Methods 74 female postmenopausal patients (mean age 65±9 years) affected by SSc (“early” n=16, “active” n=12 and “late” n=46, NVC pattern) and 60 age-matched healthy controls (mean age 64±11 years) were studied. BMD (g/cm2) of the lumbar spine (L1-L4) was analyzed using DXA scan (Lunar Prodigy). Lumbar spine TBS was derived for each spine DXA examination blinded to clinical parameters and outcomes using TBS iNsight Medimaps (Lunar Prodigy). TBS value >1.350 is considered normal whereas TBS value <1.200 indicates a degraded bone microarchitecture (2) NVC patterns were analyzed according to the previous reported methods (3)

Results BMD was found significantly lower in SSc patients than in matched control group (respectively, Lumbar spine: 0.984±0.191 g/cm2 vs 1.240±0.932 g/cm2; Femoral neck: 0.764±0.212 g/cm2 vs 0.845±0.164 g/cm2; Ward 0.583±0.173 g/cm2 vs 0.657±0.106 g/cm2; Trocanther: 0.666±0.104 g/cm2 vs 0.725±0.143 g/cm2; Total hip: 0.827±0.182 g/cm2 vs 1.033±0.161 g/cm2, all p<0.001). Lumbar spine TBS was found significantly lower in SSc patients than in matched control group (respectively, 1.092±0.163 vs 1.261±0.126, p<0.001). Interestingly, a positive correlation was found between BMD and TBS (Lumbar spine: r=0.4, p<0.01; Femoral neck: r=0.3, p<0.01; Ward: r=0.4, p<0.05; Trocanther: r=0.4 p<0.01; Total hip: r=0.3, p<0.01) in SSc patients. In particular, decreased BMD and TBS were found in “late” SSc patients vs “early”/“active” patients (Lumbar spine 0.892±0.142 g/cm2 vs 1.122±0.205 g/cm2; Femoral neck: 0.647±0.241 g/cm2 vs 0.775±0.243 g/cm2; Ward 0.596±0.141 g/cm2 vs 0.673±0.138 g/cm2; Trocanther: 0.641±0.115 g/cm2 vs 0.763±0.135 g/cm2; Total hip: 0.696±0.160 g/cm2 vs 0.791±0.164 g/cm2; TBS 1.121±0.121 VS 1.29±0.103 all p<0.01)

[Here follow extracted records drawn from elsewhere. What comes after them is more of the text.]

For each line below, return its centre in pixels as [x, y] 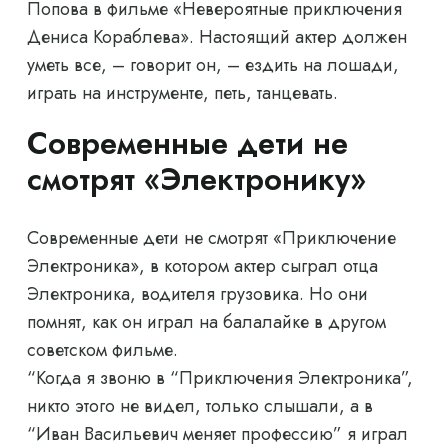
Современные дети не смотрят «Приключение [211, 238]
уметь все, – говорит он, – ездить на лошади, [213, 65]
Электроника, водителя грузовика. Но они [197, 294]
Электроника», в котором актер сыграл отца [202, 266]
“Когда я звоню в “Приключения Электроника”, [220, 378]
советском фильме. [102, 350]
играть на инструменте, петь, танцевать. [182, 93]
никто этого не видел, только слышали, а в [200, 406]
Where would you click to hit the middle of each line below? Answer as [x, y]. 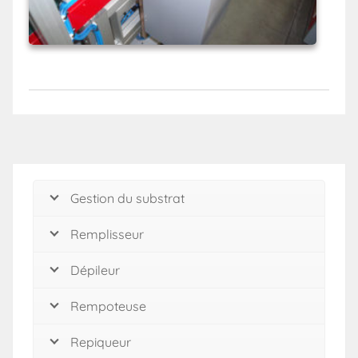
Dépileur [95, 270]
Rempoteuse [108, 306]
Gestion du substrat [127, 198]
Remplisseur [107, 234]
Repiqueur [101, 342]
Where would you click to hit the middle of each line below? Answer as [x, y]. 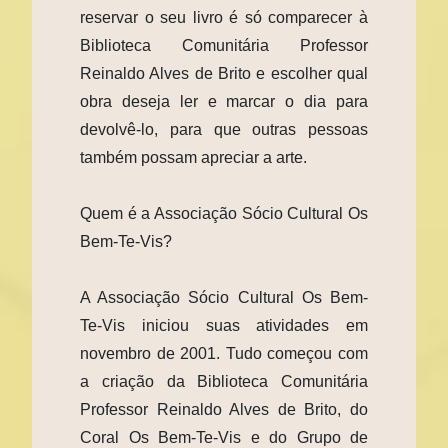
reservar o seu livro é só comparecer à [224, 17]
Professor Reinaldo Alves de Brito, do [224, 409]
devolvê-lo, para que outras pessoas [224, 129]
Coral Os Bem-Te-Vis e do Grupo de [224, 437]
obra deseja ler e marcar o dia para [224, 101]
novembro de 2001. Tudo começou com [224, 353]
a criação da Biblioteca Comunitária [224, 381]
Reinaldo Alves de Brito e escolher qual [224, 73]
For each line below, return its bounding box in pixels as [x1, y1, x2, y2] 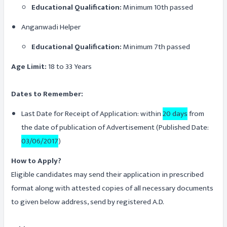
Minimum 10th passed [122, 1, 193, 14]
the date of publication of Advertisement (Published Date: [21, 121, 209, 134]
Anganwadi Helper [21, 21, 81, 33]
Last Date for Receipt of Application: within [21, 107, 163, 120]
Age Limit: [11, 60, 47, 73]
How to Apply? [11, 155, 61, 167]
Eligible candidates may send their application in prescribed [11, 168, 204, 181]
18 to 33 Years [47, 60, 92, 73]
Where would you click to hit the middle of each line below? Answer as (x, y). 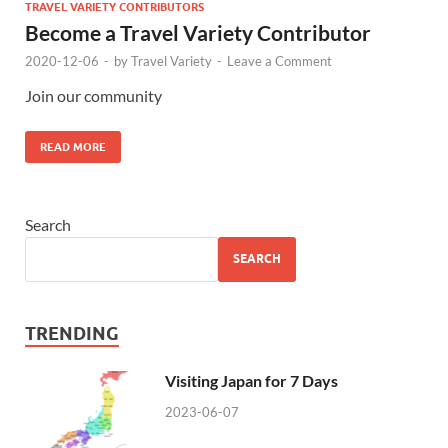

Conclusions This detailed study shows a decreased BMD and TBS value in SSc patients when compared to healthy controls. In addition TBS, evaluated at the lumbar spine, with lumbar and femoral BMD, could discriminate patients with alterated bone microstructure and could become a new clinical tool in the general diagnosis of osteoporosis. In particular, the association with the “late” NVC scleroderma pattern of microvascular damage, may suggest that low vascular perfusion related to microangiopathy probably might further influence bone mass and quality of skeleton.


  1. Cutolo M et al. Autoimmun Rev 2011;12:84-87.

  2. Roux JP et al. Osteoporosis Int 2013; 24(9):2455-60.